TASK BRIEF ->
Only certain lines below are wanted: those starting at the line containing "and with one end in one hand and the" and ending at the line containing "back while still facing straight ahead (do", both included, each retyped exactly.

Recorded data
-=-=-=-=-

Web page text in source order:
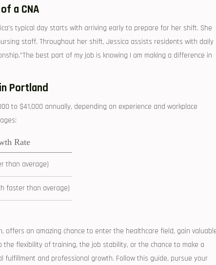
a ⁣CNA
typical day starts with arriving early to prepare for her shift. She
staff. Throughout her shift, Jessica assists residents with daily
best part of​ my job is knowing I am making a difference in
Portland
to $41,000 annually, depending on experience and workplace⁣
Rate
than average)
faster than average)
offers an amazing chance to enter the healthcare field, gain
the ‌flexibility of training, ⁤the job stability, or the chance to make a
fulfillment and professional growth. Follow⁤ this guide, pursue your‍
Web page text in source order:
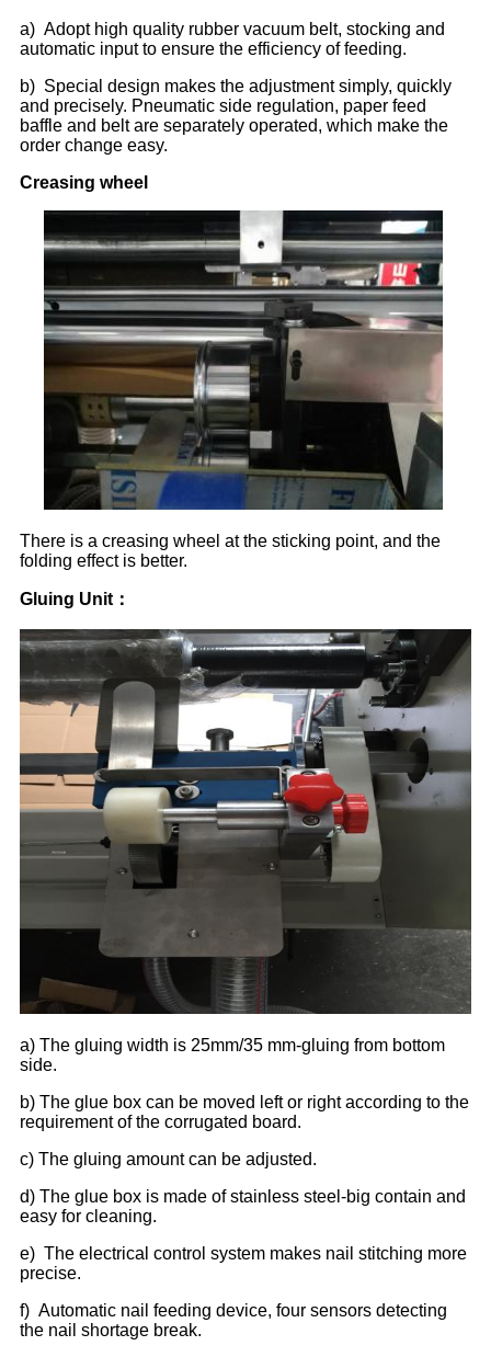
a) Adopt high quality rubber vacuum belt, stocking and
automatic input to ensure the efficiency of feeding.
b) Special design makes the adjustment simply, quickly
and precisely. Pneumatic side regulation, paper feed
baffle and belt are separately operated, which make the
order change easy.
Creasing wheel
There is a creasing wheel at the sticking point, and the
folding effect is better.
Gluing Unit ：
a) The gluing width is 25mm/35 mm-gluing from bottom
side.
b) The glue box can be moved left or right according to the
requirement of the corrugated board.
c) The gluing amount can be adjusted.
d) The glue box is made of stainless steel-big contain and
easy for cleaning.
e) The electrical control system makes nail stitching more
precise.
f) Automatic nail feeding device, four sensors detecting
the nail shortage break.
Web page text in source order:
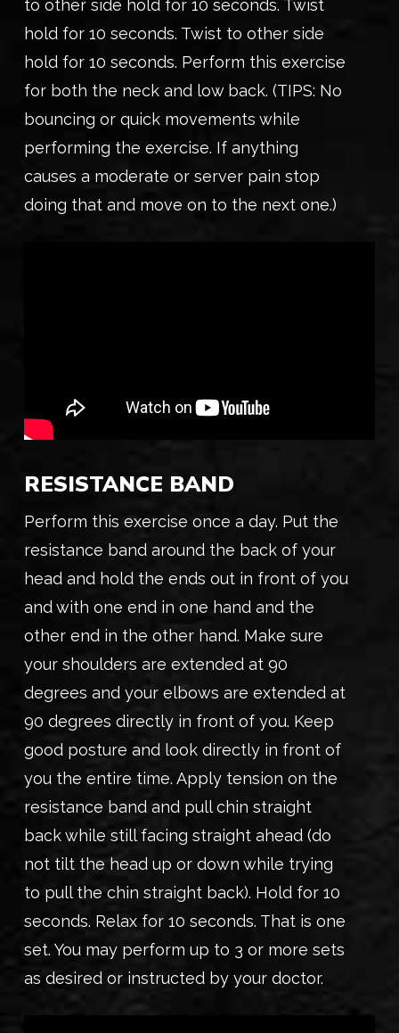
to other side hold for 10 seconds. Twist
hold for 10 seconds. Twist to other side
hold for 10 seconds. Perform this exercise
for both the neck and low back. (TIPS: No
bouncing or quick movements while
performing the exercise. If anything
causes a moderate or server pain stop
doing that and move on to the next one.)
RESISTANCE BAND
Perform this exercise once a day. Put the
resistance band around the back of your
head and hold the ends out in front of you
and with one end in one hand and the
other end in the other hand. Make sure
your shoulders are extended at 90
degrees and your elbows are extended at
90 degrees directly in front of you. Keep
good posture and look directly in front of
you the entire time. Apply tension on the
resistance band and pull chin straight
back while still facing straight ahead (do
not tilt the head up or down while trying
to pull the chin straight back). Hold for 10
seconds. Relax for 10 seconds. That is one
set. You may perform up to 3 or more sets
as desired or instructed by your doctor.
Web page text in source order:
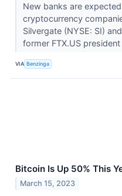
New banks are
cryptocurrency
Silvergate (NYSE: SI)
former FTX.US
VIA Benzinga
Bitcoin Is Up 50% This
March 15, 2023
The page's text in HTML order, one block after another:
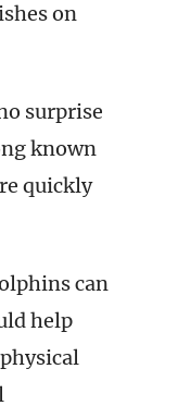
on
surprise
known
quickly
can
help
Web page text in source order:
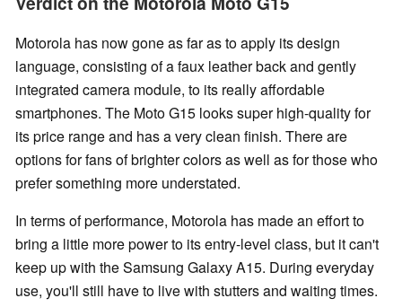
Motorola has now gone as far as to apply its design
language, consisting of a faux leather back and gently
integrated camera module, to its really affordable
smartphones. The Moto G15 looks super high-quality for
its price range and has a very clean finish. There are
options for fans of brighter colors as well as for those who
prefer something more understated.
In terms of performance, Motorola has made an effort to
bring a little more power to its entry-level class, but it can't
keep up with the Samsung Galaxy A15. During everyday
use, you'll still have to live with stutters and waiting times.
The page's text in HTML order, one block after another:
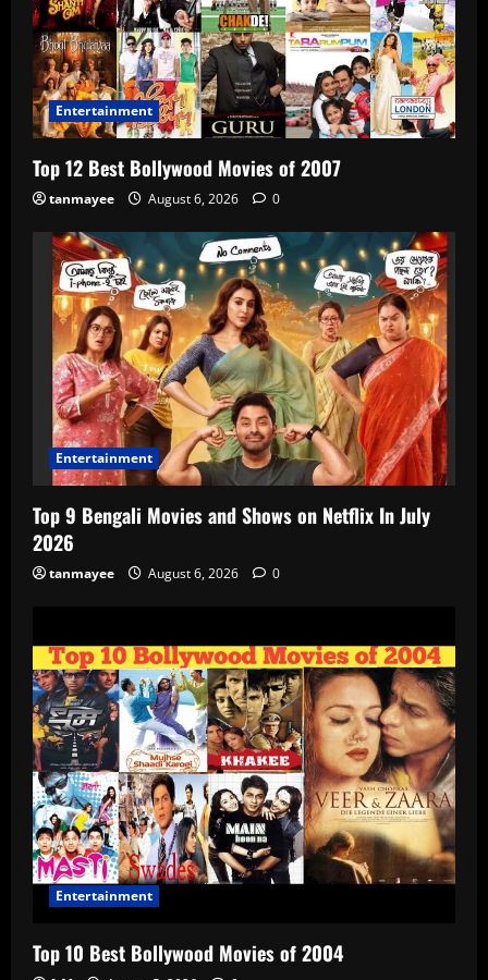
Entertainment
Top 12 Best Bollywood Movies of 2007
tanmayee August 6, 2026 0
Entertainment
Top 9 Bengali Movies and Shows on Netflix In July
2026
tanmayee August 6, 2026 0
Entertainment
Top 10 Best Bollywood Movies of 2004
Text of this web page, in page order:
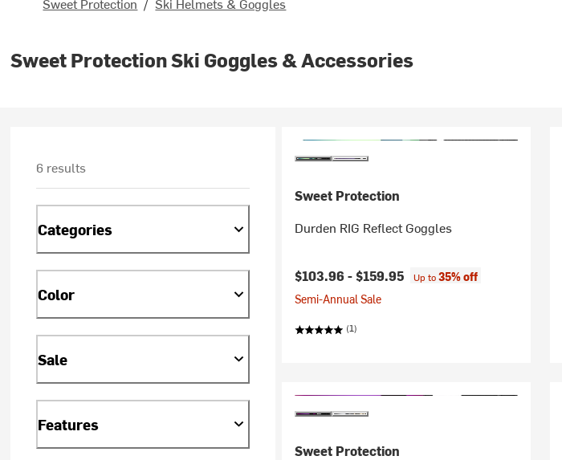
Sweet Protection Ski Goggles & Accessories
6 results
Categories
Color
Sale
Features
Sweet Protection
Durden RIG Reflect Goggles
$103.96 -$159.95 Up to35% off
Semi-Annual Sale
(1)
Sweet Protection
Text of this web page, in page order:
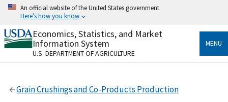
Skip
content
An official website of the United States government
Here's how you know
Official websites use .gov
A.govwebsite belongs to an official government
organization in the United States.
Secure .gov websites use HTTPS
Alock( ) orhttps://means you’ve safely connected
Economics, Statistics, and Market
Information System
U.S. DEPARTMENT OF AGRICULTURE
MENU
Grain Crushings and Co-Products Production
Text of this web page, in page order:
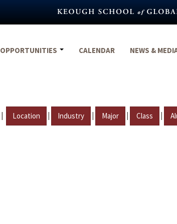
OPPORTUNITIES CALENDAR NEWS &
| Location | Industry | Major | Class |
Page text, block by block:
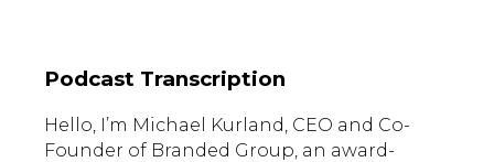
Podcast Transcription
Hello, I’m Michael Kurland, CEO and Co-
Founder of Branded Group, an award-
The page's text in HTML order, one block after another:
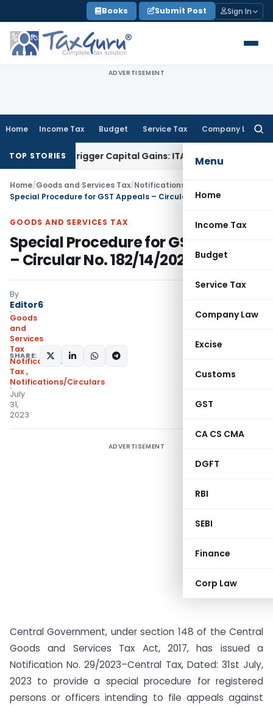
to
content
Books Submit Post Sign In
ADVERTISEMENT
Home Income Tax Budget Service Tax Company Law
Menu
Home
Income Tax
Budget
Service Tax
Company Law
Excise
Customs
GST
CA CS CMA
DGFT
RBI
SEBI
Finance
Corp Law
TOP STORIES
or Trigger Capital Gains: ITAT KolkataService Tax
Home/Goods and Services Tax/Notifications- Central Tax
GOODS AND SERVICES TAX
Special Procedure for GST Appeals
– Circular No. 182/14/2022-GST
By
Editor6
Goods
and
Services
Tax
Notifications- Central
Tax,
Notifications/Circulars
July
31,
2023
SHARE:
ADVERTISEMENT
Central Government, under section 148 of the Central
Goods and Services Tax Act, 2017, has issued a
Notification No. 29/2023–Central Tax, Dated: 31st July,
2023 to provide a special procedure for registered
persons or officers intending to file appeals against

-=-=-=-=-

RESULT OF THIS EXERCISE ->
and with one end in one hand and the
other end in the other hand. Make sure
your shoulders are extended at 90
degrees and your elbows are extended at
90 degrees directly in front of you. Keep
good posture and look directly in front of
you the entire time. Apply tension on the
resistance band and pull chin straight
back while still facing straight ahead (do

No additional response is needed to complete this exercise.